Performance of Ultrafast, Nanoantenna-Based, Long-Wave Infrared Detectors in Vacuum

This work investigates the speed and responsivity of thermoelectrically coupled nanoantennas (TECNAs) in a vacuum. TECNAs are long-wave infrared (IR) detectors that absorb electromagnetic (EM) radiation via a resonant dipole antenna. Joule heating within the antenna is converted to a voltage via a nanoscale thermocouple (NTC). Heat loss due to air is reduced under vacuum, allowing for improved device responsivity, but at the expense of speed. A finite difference model is introduced that calculates the steady-state and transient thermal transport within various TECNA designs across a range of ambient pressures. The modeled pressure dependence was derived from nanoscale convection coefficients found in the literature. Models were experimentally verified by studying the pressure-dependent and frequency-dependent voltage response of TECNAs exposed to modulated 10.6 mu m IR radiation.

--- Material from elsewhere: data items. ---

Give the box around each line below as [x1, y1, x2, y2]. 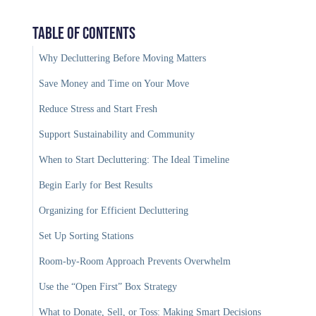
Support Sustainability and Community [39, 129, 195, 140]
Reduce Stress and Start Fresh [39, 104, 158, 115]
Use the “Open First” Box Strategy [39, 281, 178, 293]
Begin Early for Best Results [39, 180, 153, 191]
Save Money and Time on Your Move [39, 78, 190, 90]
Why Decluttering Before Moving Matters [39, 53, 207, 64]
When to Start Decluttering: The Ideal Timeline [39, 154, 230, 166]
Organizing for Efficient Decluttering [39, 205, 189, 217]
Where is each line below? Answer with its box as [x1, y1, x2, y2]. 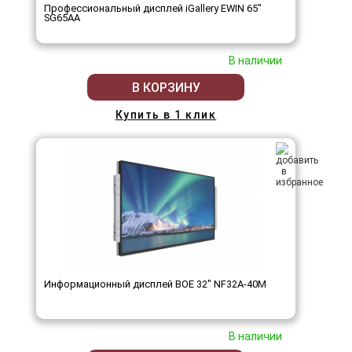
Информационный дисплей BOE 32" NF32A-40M [44, 278, 266, 291]
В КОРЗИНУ [131, 79, 200, 95]
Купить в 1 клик [115, 108, 217, 122]
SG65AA [44, 12, 80, 24]
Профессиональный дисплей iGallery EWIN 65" [44, 2, 262, 15]
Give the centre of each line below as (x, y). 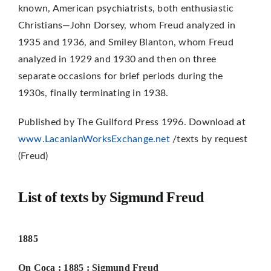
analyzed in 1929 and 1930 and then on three (117, 59)
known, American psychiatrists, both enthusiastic (126, 8)
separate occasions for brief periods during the (120, 76)
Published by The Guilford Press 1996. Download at (132, 122)
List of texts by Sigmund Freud (111, 197)
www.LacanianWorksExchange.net (94, 139)
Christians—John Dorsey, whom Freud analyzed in (127, 25)
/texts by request (209, 139)

Improvements in responsivity ranging from 3x to 4.5x were demonstrated between atmosphere and vacuum, with 90% of improvement occurring between atmospheric pressure and 1 torr (rough vacuum) in each design. Devices exhibited bandwidths of at least 10 kHz (roughly 100x faster than common microbolometers) under vacuum with negligible signal attenuation, though future work is needed to fully characterize device frequency response.